The minute we rolled the old horse over, it scrambled to its feet and walked ashore. The boat ride seemed to have done the horse some good. Maybe what it needed was travel and foreign scenes. Stoopid grabbed the halter.

"It's my horse," he said. "I want to lead it."

So we let Stoopid lead the horse. Jibby and I walked on one side to hold it up if it fell our way, and Tad and Wampus walked on the other to hold it up if it fell that way, and before we reached Front Street we had a string of kids following us, yelling, "Shoot the horse!" and "Crow-bait!" When we turned into Grand Avenue we saw Stoopid's father. He came right over to us.

"What's the meaning of this?" he asked. "William, what are you doing with that horse?"

"I bought it," Stoopid said, looking mighty scared. "You said I could have a horse, Pa."

Well, Mr. Telker had been a farmer and he knew horses. He gave the bony old horse one more look.

"If you bought that horse," he said, "you can take it back to whoever sold it to you. I won't have any such bag of bones in my stable. How did you come to buy such an old wreck?"

"Why I -- I thought it was a rabbit --" Stoopid began, starting to cry again, and Mr. Telker looked at him as if he thought Stoopid was a rabbit himself.

"I shot it," Stoopid said, blubbering. "So I had to buy it -- and you said I could have a horse."

Well, there was quite a crowd there by that time -- a dozen kids and ten or twelve men -- and they were standing around the horse and shaking their heads or laughing, and Mr. Telker was getting madder every minute.

"Jones," he said to Jibby, "you ought to know better than this. You should have some sense if my boy hasn't. What do you mean by letting him buy it?"

So Jibby started to tell him how he had been on the island and Stoopid had fired the shotgun, but he had hardly got that far when an automobile stopped beside us and the man in it leaned over and looked at the horse. He got out of the car and walked around the horse, studying it.

"Whose horse is this?" he asked.

"It's mi-mine," Stoopid said.

"Where did you get it?" the man asked.

"I bub-bought it," said Stoopid.

"He bought it from old Jobe Coffin, up on Big Tree Island," Jibby said.

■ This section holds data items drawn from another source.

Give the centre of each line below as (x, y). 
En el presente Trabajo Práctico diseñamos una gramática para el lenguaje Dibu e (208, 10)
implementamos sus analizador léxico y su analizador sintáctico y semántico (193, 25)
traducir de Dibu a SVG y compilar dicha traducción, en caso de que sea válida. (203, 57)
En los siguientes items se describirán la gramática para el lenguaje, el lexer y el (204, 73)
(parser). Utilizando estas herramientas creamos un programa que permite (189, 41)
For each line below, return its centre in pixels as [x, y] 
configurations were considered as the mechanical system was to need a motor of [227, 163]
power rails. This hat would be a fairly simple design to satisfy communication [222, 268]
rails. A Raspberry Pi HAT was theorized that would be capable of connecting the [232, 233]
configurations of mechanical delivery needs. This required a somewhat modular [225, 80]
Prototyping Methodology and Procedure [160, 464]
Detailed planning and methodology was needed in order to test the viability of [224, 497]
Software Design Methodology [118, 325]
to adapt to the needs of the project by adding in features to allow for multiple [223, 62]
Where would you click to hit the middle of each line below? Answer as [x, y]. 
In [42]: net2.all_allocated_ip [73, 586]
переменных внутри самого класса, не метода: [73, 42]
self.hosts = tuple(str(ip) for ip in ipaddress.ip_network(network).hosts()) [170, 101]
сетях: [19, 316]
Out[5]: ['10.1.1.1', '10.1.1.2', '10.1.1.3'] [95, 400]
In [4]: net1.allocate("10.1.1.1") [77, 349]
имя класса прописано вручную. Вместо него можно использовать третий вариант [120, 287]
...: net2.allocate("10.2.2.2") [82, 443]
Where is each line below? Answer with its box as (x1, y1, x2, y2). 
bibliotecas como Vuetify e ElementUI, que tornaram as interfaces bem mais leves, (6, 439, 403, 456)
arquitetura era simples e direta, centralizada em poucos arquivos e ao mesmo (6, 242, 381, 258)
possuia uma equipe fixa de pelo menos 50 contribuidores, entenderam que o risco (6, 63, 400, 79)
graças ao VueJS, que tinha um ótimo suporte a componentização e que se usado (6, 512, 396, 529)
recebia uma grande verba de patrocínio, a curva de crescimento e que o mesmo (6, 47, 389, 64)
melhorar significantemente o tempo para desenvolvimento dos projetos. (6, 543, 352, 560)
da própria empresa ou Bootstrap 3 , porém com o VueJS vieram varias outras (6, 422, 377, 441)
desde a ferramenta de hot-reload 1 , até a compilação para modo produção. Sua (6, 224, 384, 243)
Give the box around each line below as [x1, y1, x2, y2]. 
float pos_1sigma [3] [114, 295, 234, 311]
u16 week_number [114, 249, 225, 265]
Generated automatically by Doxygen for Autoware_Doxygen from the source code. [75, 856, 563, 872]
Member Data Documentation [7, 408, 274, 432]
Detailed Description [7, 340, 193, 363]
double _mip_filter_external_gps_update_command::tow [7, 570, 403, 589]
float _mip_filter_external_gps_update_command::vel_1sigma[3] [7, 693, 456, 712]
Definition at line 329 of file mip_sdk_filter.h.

"And where did he get it?" the man asked, turning to Jibby.

"Out of the river," Jibby said.

"How long ago was that?"

"Twenty years ago," Jibby said. "That's what everybody says."

"Twenty years, hey?" said the man, putting his hand on the horse's nose and stroking it. "Do you remember me, White-top, old fellow?" he asked the horse. "Boys," he said to us, "I never thought to see this horse again. This used to be my wife's horse -- I gave it to her when we were married, and she thought the world and all of this horse. It nearly broke her heart when we lost it. There was a flood and this horse got swept down the river. What are you going to do with this horse, son?"

"I don't know," said Stoopid, giving his father a look.

"You sell him to me," said the man. "No horse I own ever got into this condition. I'll take him up to my farm and give him a good pasture and let him live out his days in comfort. I'll give you five dollars -- will you take it?"

"Yes, sir," said Jibby Jones without waiting for Stoopid to speak. "We will accept five dollars for this horse."

Stoopid took the five dollars and we went back to the john-boat and started up the river again for our two-week camping trip.

"And I hope this will be a lesson to you, William," Jibby said when we were kicking along up the river.

"The next time you shoot at a rabbit and it is a horse you had better be sure you kill the horse or --"

"Yes, Jibby?" Stoopid asked. "Or what?"

"Or you'll be a rich man before you know it," said Jibby.